Competitive Edge Con Edison enjoys a strong competitive position as a regulated monopoly provider of electricity, gas, and steam in New York City and nearby areas. Its franchise territory is dense, economically important, and very difficult for any competitor to enter, given the massive infrastructure already in place and the regulatory barriers. The company’s scale, long operating history, and deep local relationships create a durable moat. The main counterbalance to this strength is regulatory risk: earnings and returns are closely tied to decisions by state regulators and policymakers, especially as climate and affordability goals evolve.


Innovation and R&D

Innovation and R&D Innovation for Con Edison is less about flashy new products and more about modernizing the grid and supporting the clean energy transition. The company is rolling out smart meters, investing in battery storage, and helping build out electric vehicle charging networks.
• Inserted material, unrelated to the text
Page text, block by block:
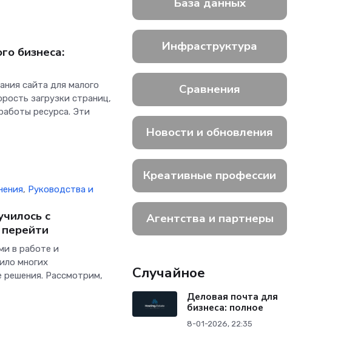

It also has unique capabilities in steam and thermal networks and is exploring geothermal solutions, which could matter more as building decarbonization accelerates. Work on offshore wind connections, advanced grid analytics, and climate resilience projects shows a clear push to future‑proof its infrastructure. While this is capital‑intensive, it positions the company to remain relevant and aligned with New York’s aggressive climate policies.


Summary

Con Edison looks like a classic, mature regulated utility: stable revenues, fairly predictable operating profits, and a very large, debt‑heavy asset base. Earnings have some year‑to‑year noise, but the underlying business is steady and anchored in a monopoly service territory. The big story is capital spending—substantial, ongoing investments in modernization, clean energy integration, and resilience are weighing on free cash flow but also shaping the company’s future role in New York’s energy system. Key uncertainties revolve around regulation, cost recovery for these investments, and the pace of the clean energy transition. For observers, ED represents a long‑established utility navigating a demanding but opportunity‑rich shift toward a lower‑carbon, more digital grid.